The central dogma of molecular biology begins with transcription, the process in which information in a section of DNA is transferred to a messenger RNA (mRNA). DNA sequence is copied by RNA polymerase to produce a complementary RNA strand. This strand replaces the thymine of DNA with uracil, a main difference between RNA and DNA. Transcription is usually the first step that leads to the expression of genes. Following transcription is translation, where the mRNA is translated, following the unique genetic code, into a functional protein. This protein is what regulates genes expression, overall controlling EMT.

Figure 5

It is believed that microRNA (miRNA) can control EMT ultimately by regulating the proteins that induce or repress the EMT process. These miRNA are short post-transcriptional regulators that bind to target messenger RNA, most commonly resulting in gene-silencing. These miRNA are on average 20-24 nucleotides in length, but play an important role in genetic processes. In short, these bind to complementary strands of messengerRNA, preventing the functional protein from being formed, controlling the regulation of EMT.

Figure 6: Protein Inhibition with miRNA

M.D. Anderson used a database to compile the interactions between different miRNA and mRNA for four particular genes known to induce EMT. The compiled data gave the specific target mRNA, miRNA, the location of the mRNA-miRNA interaction on the gene, and the interaction energy between the mRNA and miRNA. The interaction energy measures how well an miRNA binds to the mRNA site. For this study, an interaction ≥≥ abs(x) was considered useful information. The constant, x, being a certain cutoff limit. The compiled data can contain multiple mRNA- miRNA interactions. Each gene has a dataset for miRNAs that are up-regulated, implying that the greater amount of miRNA will have more protein inhibition, repressing the gene, and a dataset for down-regulated miRNAs, in which the miRNAs are repressed, implying greater gene expression since the protein inhibition did not occur.
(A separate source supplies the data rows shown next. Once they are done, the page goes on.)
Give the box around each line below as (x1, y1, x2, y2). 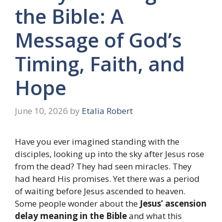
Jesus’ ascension (140, 198, 207, 210)
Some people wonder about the (15, 198, 140, 210)
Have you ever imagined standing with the (15, 136, 179, 148)
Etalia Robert (82, 105, 133, 117)
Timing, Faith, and (15, 50, 185, 77)
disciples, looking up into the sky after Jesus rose (15, 148, 204, 160)
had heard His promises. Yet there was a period (15, 173, 200, 185)
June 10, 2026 (15, 105, 68, 117)
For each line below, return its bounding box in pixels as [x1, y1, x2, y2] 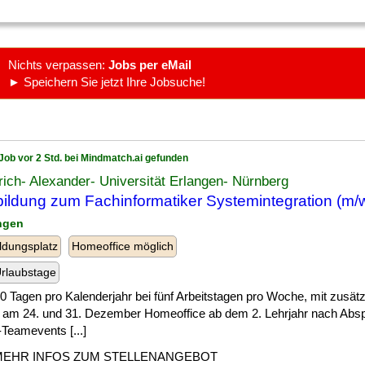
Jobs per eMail [108, 58, 191, 72]
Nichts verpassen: [8, 58, 108, 72]
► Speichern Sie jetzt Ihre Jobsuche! [8, 75, 205, 89]
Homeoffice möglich [72, 240, 174, 253]
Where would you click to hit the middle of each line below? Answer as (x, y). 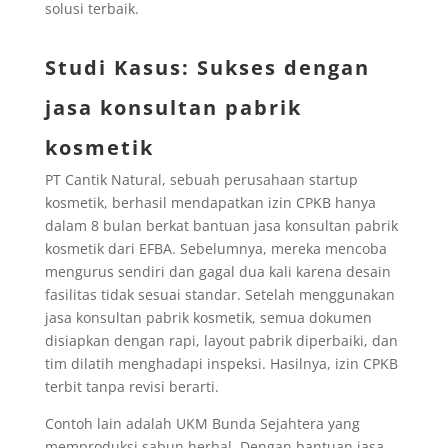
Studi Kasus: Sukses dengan (207, 67)
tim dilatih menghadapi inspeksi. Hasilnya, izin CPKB (221, 363)
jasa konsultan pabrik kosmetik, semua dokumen (208, 317)
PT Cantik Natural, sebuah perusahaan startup (201, 179)
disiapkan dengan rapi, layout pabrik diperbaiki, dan (221, 340)
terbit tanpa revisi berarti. (131, 386)
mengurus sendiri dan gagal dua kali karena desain (217, 271)
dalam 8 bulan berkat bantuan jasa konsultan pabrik (221, 225)
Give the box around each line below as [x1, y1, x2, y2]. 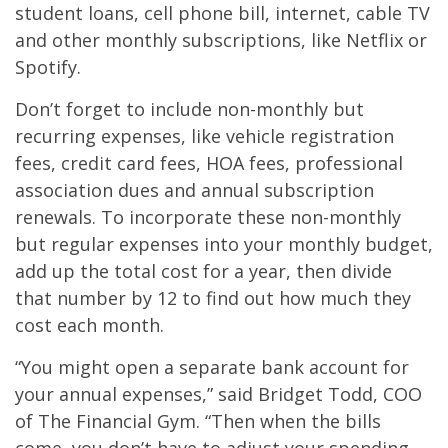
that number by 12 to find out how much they [15, 286, 411, 311]
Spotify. [15, 55, 81, 80]
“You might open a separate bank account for [15, 355, 409, 380]
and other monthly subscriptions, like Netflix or [15, 28, 427, 53]
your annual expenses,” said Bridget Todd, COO [15, 382, 422, 407]
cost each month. [15, 313, 164, 338]
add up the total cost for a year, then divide [15, 259, 392, 284]
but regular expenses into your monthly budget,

We want to determine which miRNA's and mRNA's are significant for further research.

Using the program, R, I sorted each dataset to have each unique miRNA then number of mRNA that interact with each miRNA. From this new data, i then sorted the data into unique miRNA and the unique corresponding mRNA. Applying a filter to exclude interaction energies ≤≤ abs(x), the number of unique miRNA- unique mRNA interactions drastically reduced. Our hypothesis that certain miRNA-mRNA interactions appear significant is hard to validate-the datasets themselves lack similar data between them. We also have only one set of data as a whole to compare, and thus cannot have inference to which we cannot prove that some data is statistically significant. Comparing these results to other data from different samples will allow such hypothesis to be confirmed or rejected.